Although the experiments cover the typical pathophysiological changes in cerebral seizures to a very large extent, the animal models have some limitations, e.g., much shorter medical history and generalized seizures due to systemic exposure while patients suffer more frequently from focal seizures, in particular when seizures are tumor-associated. Furthermore, we did not scan any subjects in ictal states; thus, we cannot make a statement concerning short-term [18F]FET accumulation in ictal state for patients or rats. Finally, due to few controls (n = 2) in the PTZ group, minor changes in the FET accumulation could have been missed. Since the PTZ model is known to show only minor structural changes in contrast to the kainic acid model, it is unlikely that the overall conclusions are affected.

We therefore tried to substantiate the results with patient data and identified five patients in our database who underwent [18F]FET PET 48 h to 12 days after seizures for the exclusion of brain tumor-related epilepsy. None of the patients could currently be diagnosed with a brain tumor. Patient diagnosis included TLE with focal aware and unaware as well as focal to bilateral tonic-clonic seizures; two patients were diagnosed with seizures due to structural pathologies. Thus, these diagnoses included some seizure types that may not have been covered by the animal models. No abnormalities of cerebral [18F]FET uptake were noted, neither in limbic structures as observed in the animal experiments, nor gyral uptake as reported by Hutterer and colleagues [12].

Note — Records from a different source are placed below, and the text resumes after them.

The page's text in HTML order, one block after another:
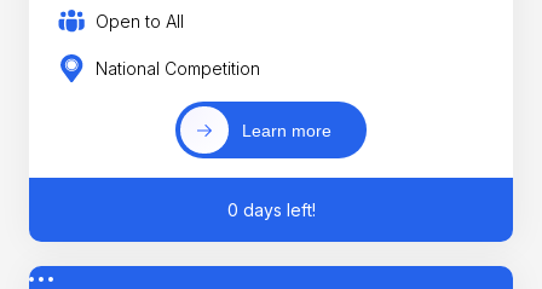
Open to All
National Competition
Learn more
0 days left!
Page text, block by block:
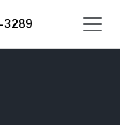
3289
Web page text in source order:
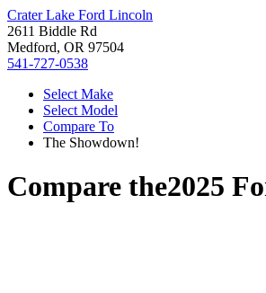
Crater Lake Ford Lincoln
2611 Biddle Rd
Medford, OR 97504
541-727-0538
Select Make
Select Model
Compare To
The Showdown!
Compare the2025
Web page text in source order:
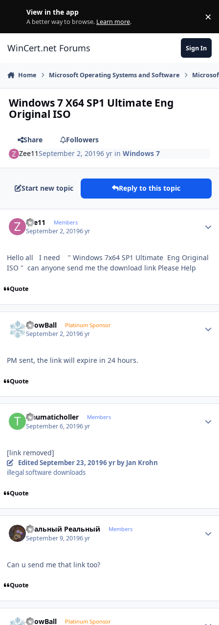
View in the app
A better way to browse. Learn more. ×
WinCert.net Forums Sign In
Home Microsoft Operating Systems and Software
Windows 7 X64 SP1 Ultimate Eng
Original ISO
Share
Followers
Zee11September 2, 20196 yr inWindows 7
Start new topic Reply to this topic
Zee11 Members
September 2, 20196 yr
Hello all I need " Windows 7x64 SP1 Ultimate Eng Original
ISO " can anyone send me the download link Please Help
Quote
SnowBall Platinum Sponsor
September 2, 20196 yr
PM sent, the link will expire in 24 hours.
Quote
traumaticholler Members
September 6, 20196 yr
[link removed]
EditedSeptember 23, 20196 yrby Jan Krohn
illegal software downloads
Quote
Реальный Реальный Members
September 9, 20196 yr
Can u send me that link too?
Quote
SnowBall Platinum Sponsor
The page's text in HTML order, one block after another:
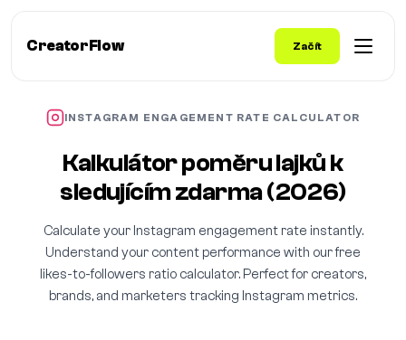
CreatorFlow Začít
INSTAGRAM ENGAGEMENT RATE CALCULATOR
Kalkulátor poměru lajků k
sledujícím zdarma (2026)
Calculate your Instagram engagement rate instantly.
Understand your content performance with our free
likes-to-followers ratio calculator. Perfect for creators,
brands, and marketers tracking Instagram metrics.
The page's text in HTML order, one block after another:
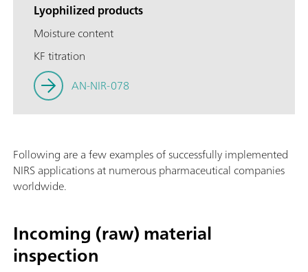
Lyophilized products
Moisture content
KF titration
AN-NIR-078
Following are a few examples of successfully implemented
NIRS applications at numerous pharmaceutical companies
worldwide.
Incoming (raw) material
inspection
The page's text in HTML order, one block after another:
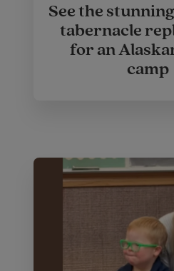
See the
tabernacle
for an
camp
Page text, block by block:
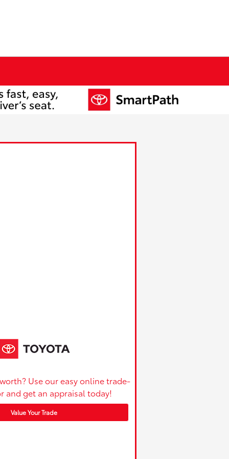
Use our easy online trade-
and get an appraisal today!
Value Your Trade
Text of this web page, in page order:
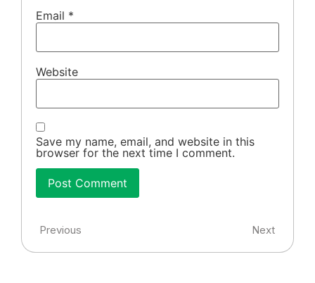
Email *
Website
Save my name, email, and website in this
browser for the next time I comment.
Previous Next
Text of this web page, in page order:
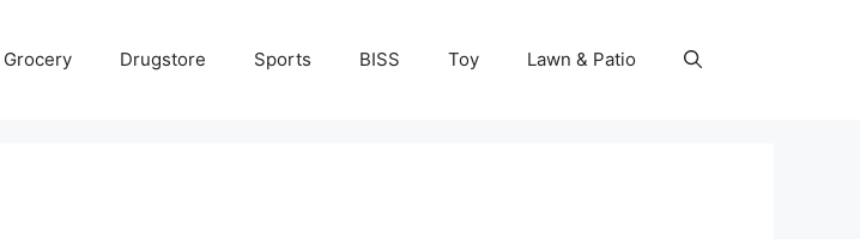
Grocery Drugstore Sports BISS Toy Lawn & Patio
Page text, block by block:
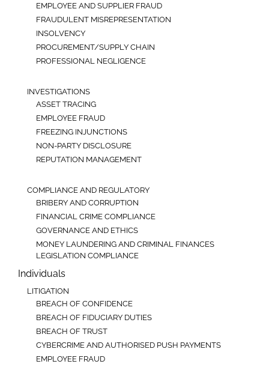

Thus, the two preclinical models and patient data cover a wide range of seizure classes with and without tissue alterations, and PET scans were performed in interictal as well as postictal states. In no case, increased [18F]FET uptake comparable with that in the previous reports was seen and a further elucidation of those findings was not possible. Noticeably, in the existent reports of increased [18F]FET and 11C-MET uptake, the seizures were in some cases associated with cortical dysplasia [23, 25], which has distinct histological and structural features [43]. We therefore assume that the observed cases in those reports represent a very rare constellation which was not found in the patient population of this study. This is also supported by the fact that in more than 6000 patients examined with [18F]FET PET in our institute and in a retrospective study examining long-term epilepsy associated tumors with [18F]FET [44], a non-tumor-related, reversible [18F]FET accumulation in connection with epileptic seizures has not been noticed.

Conclusion

Our observation of normal or decreased cerebral [18F]FET uptake in two rat models of different grades of seizure and tissue damage and in five patients with different forms of epilepsy indicate that epileptic seizures per se do not cause longer lasting increased [18F]FET accumulation. Therefore, it is unlikely that [18F]FET accumulation due to epileptic seizures represents a major pitfall in the diagnostics of brain tumors. Furthermore, it can be concluded that [18F]FET PET is not a suitable method to localize epileptic foci.